In order to help with that, we had — when we were designing the project we took contact with several different organizations to see if they would be willing to help us out with this, and we got help from two organizations in Norway for doing this. One is Dyslexia Nordia, which is the dyslexia organization in Norway and the other is the association for blind and visually impaired in Norway. So they were willing to help recruit people that would be testing out different things in the project.
So sort of introduce the case here. I’ll try to now map some of the Universal Design thing on to user centered design. There’s one other concept that I’ll bring up briefly here that I’ve sort of introduced here. It’s probably been used in other places, but we just decided to call this concept the Accessibility Champion. And this is based on some other work from another group that basically was a usability champion. And we’ve extended that idea here. And the idea of a usability champion is somebody that would be involved in your work that would basically try to be an advocate for usability during the project.
And so what we are doing here is we had our group in Norway be sort of the accessibility champions for the project to make sure that accessibility or Universal Design was not left out while we were working on things.
So I will try to highlight points where the accessibility champion did different things, although there was more than one accessibility champion.

So if we hop back to the different parts from user centered design, the first one is to understand and specify the user context or specify the context. And especially the thing that we needed to do there was sort of get people to understand the Internet of things and different contexts where they could be used or since this Internet of things didn’t quite exist at the time. So what we were doing — what we did during the project is that we recruited people and we held some focus groups and we started introducing them to the Internet of things, had them start thinking about what sort of devices could actually exist in the Internet of things and how the certain solutions could work for people in the Internet of things. So we did that for the whole project, specifically for dealing with accessibility, the accessibility champion recruited people in the focus groups for dyslexia and vision impairment and we held two focus groups for people with vision impairment and one for dyslexia and basically we went over the different scenarios, talked about how these things would work for people with vision impairment, for example, or dyslexia. The thing that was really interesting, for example, for people who had vision impairment was that in general they were very positive to all this new technology because in general they felt it was a better chance for them to be a bit more independent and they really liked the ability to actually provide input into how technology could be used.
So after we had gathered all this information and sort of figured out what sort of scenarios we could start working with in the project, we worked with step 2, which was specifying user requirements.

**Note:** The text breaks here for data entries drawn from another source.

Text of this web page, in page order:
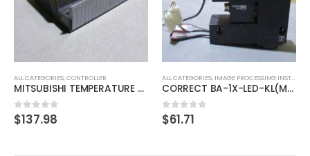
ALL CATEGORIES,IMAGE PROCESSING INSTRUMENT
CORRECT BA-1X-LED-KL(M)3-B
0out of 5
$61.71
ALL CATEGORIES CONTROLLER
SMC PSE201-M
out of 5
$61.60
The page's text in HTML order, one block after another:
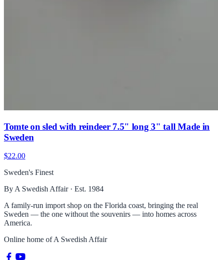
Tomte on sled with reindeer 7.5" long 3" tall Made in
Sweden
$22.00
Sweden's Finest
By A Swedish Affair · Est. 1984
A family-run import shop on the Florida coast, bringing the real
Sweden — the one without the souvenirs — into homes across
America.
Online home ofA Swedish Affair
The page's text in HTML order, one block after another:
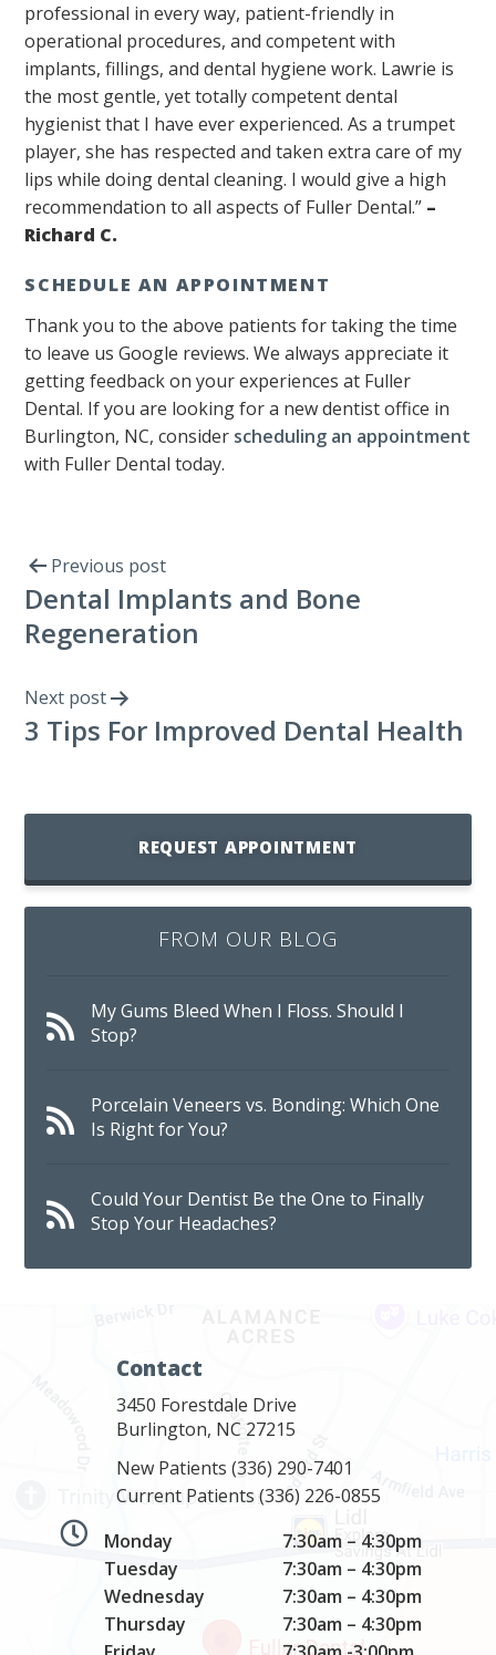
professional in every way, patient-friendly in
operational procedures, and competent with
implants, fillings, and dental hygiene work. Lawrie is
the most gentle, yet totally competent dental
hygienist that I have ever experienced. As a trumpet
player, she has respected and taken extra care of my
lips while doing dental cleaning. I would give a high
recommendation to all aspects of Fuller Dental.” –
Richard C.
SCHEDULE AN APPOINTMENT
Thank you to the above patients for taking the time
to leave us Google reviews. We always appreciate it
getting feedback on your experiences at Fuller
Dental. If you are looking for a new dentist office in
Burlington, NC, consider scheduling an appointment
with Fuller Dental today.
Previous post
Dental Implants and Bone
Regeneration
Next post
3 Tips For Improved Dental Health
REQUEST APPOINTMENT
FROM OUR BLOG
My Gums Bleed When I Floss. Should I
Stop?
Porcelain Veneers vs. Bonding: Which One
Is Right for You?
Could Your Dentist Be the One to Finally
Stop Your Headaches?
Contact
3450 Forestdale Drive
Burlington, NC 27215
New Patients (336) 290-7401
Current Patients (336) 226-0855
Monday
Tuesday
Wednesday
Thursday
7:30am – 4:30pm
7:30am – 4:30pm
7:30am – 4:30pm
7:30am – 4:30pm

And so we did this in two separate ways. One thing was we used a technique that has been talked about previously yesterday, which was this idea of personas. Personas or sort of these stereotypical users. They don’t actually exist but they’re sort of a composite of different types of users. So this is just an example here of some notes that we had collected from sort of a persona workshop and some skeletons that you could say of these personas. And these are a couple of the different — or these are the five personas that we created. Part of the work that was done by the accessibility champion was to sort of round out a couple of the different personas to have some different disabilities. So, for example, we had Anna up here who had about 20% vision. We also had Frederick down here who had dyslexia, but he was one of these people that was very tech heavy or he really loved technology and was about trying to find other ways of making it work without really reading the directions. We also had Paul here, who was starting to have some dementia. So some of the scenarios started working around how do we make sure that Paul is safe and things can work with him, and, for example, this was his son here was actually — he really didn’t like technology but he was kind of forced to work with it because he was dealing with Paul’s oncoming dementia. So those were most of the different ones. And then Sarah here was — I guess would be closer to the — did not have any physical disabilities but was also very quick and just wanted to get things done, so really didn’t bother with reading many things.

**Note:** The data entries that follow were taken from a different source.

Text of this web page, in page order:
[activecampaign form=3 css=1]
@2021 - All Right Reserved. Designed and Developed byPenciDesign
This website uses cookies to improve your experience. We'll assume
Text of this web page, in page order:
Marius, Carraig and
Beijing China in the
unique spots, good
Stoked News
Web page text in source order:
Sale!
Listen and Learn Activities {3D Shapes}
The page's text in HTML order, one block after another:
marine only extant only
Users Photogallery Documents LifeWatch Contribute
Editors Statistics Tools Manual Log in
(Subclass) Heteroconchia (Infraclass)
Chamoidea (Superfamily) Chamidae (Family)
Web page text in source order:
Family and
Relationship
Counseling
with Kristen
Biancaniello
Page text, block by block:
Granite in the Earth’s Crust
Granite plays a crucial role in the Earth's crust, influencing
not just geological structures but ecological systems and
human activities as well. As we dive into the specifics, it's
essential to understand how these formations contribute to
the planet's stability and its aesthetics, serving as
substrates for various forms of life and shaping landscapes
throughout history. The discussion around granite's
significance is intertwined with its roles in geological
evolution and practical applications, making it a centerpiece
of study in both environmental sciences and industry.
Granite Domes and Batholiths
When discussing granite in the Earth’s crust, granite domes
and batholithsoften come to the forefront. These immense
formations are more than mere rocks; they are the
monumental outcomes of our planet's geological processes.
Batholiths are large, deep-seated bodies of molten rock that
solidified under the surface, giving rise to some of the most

And the point here was part of the work that was done with the accessibility champion was making sure that the information for the different personas was correct, also updating people about what sort of technology these people would actually use so that they would have an idea of how the assistive technology would need to interact with them. Then we created some scenarios that would be used for these different situations. So here was an example of this medical cabinet that held medicine that could only be used at certain times, and how would you make sure that Paul had actually taken the medicine, things like that.

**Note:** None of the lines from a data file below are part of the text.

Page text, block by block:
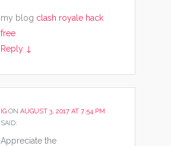
my blog clash royale hack
free
Reply ↓
IG ON AUGUST 3, 2017 AT 7:54 PM
SAID:
Appreciate the
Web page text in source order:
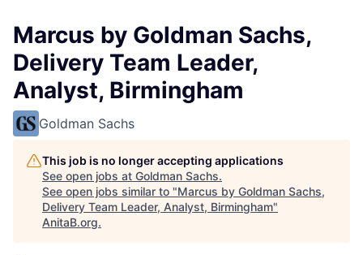
Marcus by Goldman Sachs,
Delivery Team Leader,
Analyst, Birmingham
Goldman Sachs
This job is no longer accepting applications
See open jobs at Goldman Sachs.
See open jobs similar to "Marcus by Goldman Sachs,
Delivery Team Leader, Analyst, Birmingham"
AnitaB.org.
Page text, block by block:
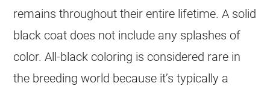
remains throughout their entire lifetime. A solid
black coat does not include any splashes of
color. All-black coloring is considered rare in
the breeding world because it’s typically a
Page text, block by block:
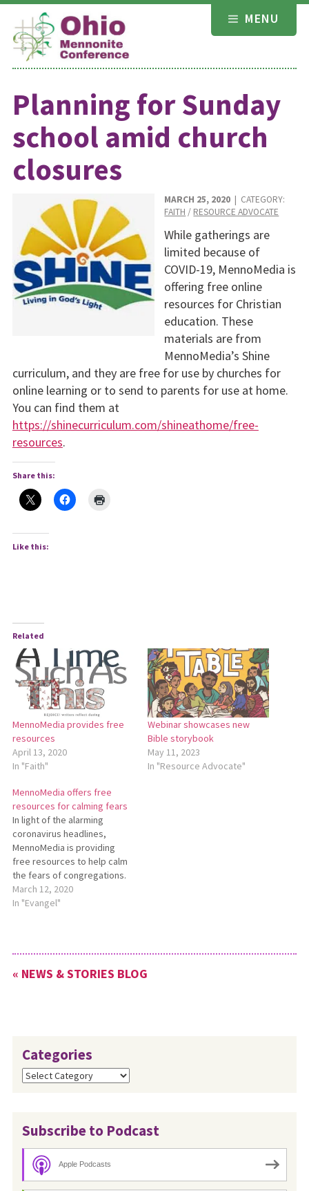
Skip
content
MENU
Planning for Sunday
school amid church
closures
MARCH 25, 2020 | CATEGORY:
FAITH / RESOURCE ADVOCATE
While gatherings are
limited because of
COVID-19, MennoMedia is
offering free online
resources for Christian
education. These
materials are from
MennoMedia’s Shine
curriculum, and they are free for use by churches for
online learning or to send to parents for use at home.
You can find them at
https://shinecurriculum.com/shineathome/free-
resources.
Share this:
Like this:
Related
MennoMedia provides free
resources
April 13, 2020
In "Faith"
Webinar showcases new
Bible storybook
May 11, 2023
In "Resource Advocate"
MennoMedia offers free
resources for calming fears
In light of the alarming
coronavirus headlines,
MennoMedia is providing
free resources to help calm
the fears of congregations.
Beyond Our Fears: Following
Jesus in Times of Crisis was
relevant today. To download
this material, go…
March 12, 2020
In "Evangel"
« NEWS & STORIES BLOG
Categories
Categories
Subscribe to Podcast
Apple Podcasts
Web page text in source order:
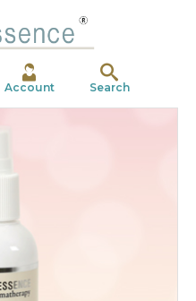
Account Search

So after we had done all this work defining the requirements, having the personas, we even kept the personas around for the entire project. They would send stories out periodically to people to explain what was going on. Then it was time to produce some design solutions. And so I have a couple of pictures here where we’re sort of working on these different solutions. And part of the work that was done here by the accessibility champions was trying to make sure that the user interfaces that are shown on this screen, they’re not important, that you actually see what they really are, that there was nothing wrong with them working with, like, for example, a screen reader or things like that. Also — well, here is an example with some of the different technology that we were using, so this was, again, sort of looking at the medical cabinet and trying to, yeah — basically this was looking at the early, early prototypes and sort of the way the technology was going to be interacting with the different devices. And then here is some unknown person trying to test out some — another version of the medical cabinet, but what persons are actually trying to do here is work with an early version of the Talk Back screen reader, which had an interesting way of interacting with the screen. I don’t really need to talk too much about it. You can certainly ask me afterwards and I’ll go into great detail if you really want, but part of what was going on during this point was the — we had a hardware partner that was going to be building most of these prototypes and they needed to figure out what sort of hardware they needed to use and we also needed to figure out, okay, what sort of software is going to run on that device and, okay, what sort of assistive technology could be used, how is that assistive technology going to work out? One of the things that were interesting here was the choice of using Android and how well that was going to work with screen readers, especially the screen reader was available at the beginning of the project. As time went on in the project, the progress on that went much better, so I would say that — well, I will talk a little more in the evaluations perhaps, but it got much better and it was actually possible to actually do part 3 here with a Talk Back screen reader and that was actually evaluated against the user requirements.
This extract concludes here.